I came across an inequality the other day, and I assume that it is either a special case of something well known or else something from a math contest. In an effort to write out this post, I came up with a proof, but I would ideally like something cleaner (that doesn't involve operators on Hilbert spaces to come up with), or which follows from standard inequalities.

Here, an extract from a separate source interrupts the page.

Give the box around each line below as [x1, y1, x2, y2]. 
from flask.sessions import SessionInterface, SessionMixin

Let $f(x,y)$ be a continuous, real valued function on $[0,1]^2$. Prove
$$\int_0^1\int_0^1 \left(f(x,y)\right)^2 dxdy + \left(\int_0^1\int_0^1 f(x,y) dxdy\right)^2\geq \int_0^1\left(\int_0^1 f(x,y) dx)\right)^2 dy+\int_0^1\left(\int_0^1 f(x,y) dy)\right)^2 dx.$$
My first thought was that this could be handled by iterated Cauchy-Schwarz, but I was unable to make things work directly. In an effort to provide structure to the problem, I defined the standard inner product $\langle f,g\rangle = \int_{[0,1]^2} fg\, dxdy$, and I defined projection operators $E_x$ and $E_y$ defined by $E_x(f)(t,y)=\int_0^1 f(x,y) dx$ (and similarly for $E_y$), and verified that the operators are self adjoint, idempotent, and commute (which is just Fubini's theorem).

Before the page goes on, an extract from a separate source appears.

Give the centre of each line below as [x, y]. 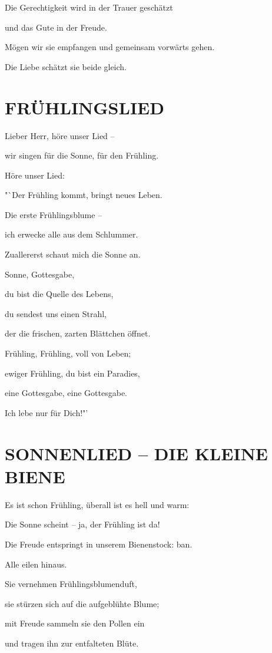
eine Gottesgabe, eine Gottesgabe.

One can then rewrite the inequality in the following form:
$$\langle f,f \rangle + \langle E_x(f),E_y(f) \rangle \geq \langle E_x(f), E_x(f) \rangle +\langle E_y(f), E_y(f) \rangle,$$
which can be further rewritten as
$$\langle f-E_x(f),f-E_y(f) \rangle \geq 0$$.

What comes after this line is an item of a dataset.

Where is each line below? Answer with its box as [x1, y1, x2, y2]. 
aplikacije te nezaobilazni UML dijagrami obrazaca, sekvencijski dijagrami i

Let $S=I-E_x, T=I-E_y$. Because $E_x$ and $E_y$ are commutative, self adjoint, and idempotent, so are $S$ and $T$. Then
$$\langle Sf, Tf \rangle = \langle S^2 f, T^2 f \rangle = \langle Sf, ST^2f \rangle = \langle Sf, T(ST)f \rangle = \langle (ST)f, (ST)f \rangle.$$
Translating all this back into functions and integrals, this suggests the simple but unmotivated proof of simplifying $$\iint_{[0,1]^2}\left(f-\int_0^1 fdx-\int_0^1 fdy+\iint_{[0,1]^2} fdxdy\right)^2\geq 0.$$
Is there a proof that is either simpler than talking about commuting orthogonal projections or less mysterious than saying "If you square and integrate this auxiliary function, it simplifies to what you want"? Also, is the result that $\langle Pv,Qv \rangle \geq 0$ when $P,Q$ are commuting orthogonal projections well known? It's trivial to prove, but I've never seen it before.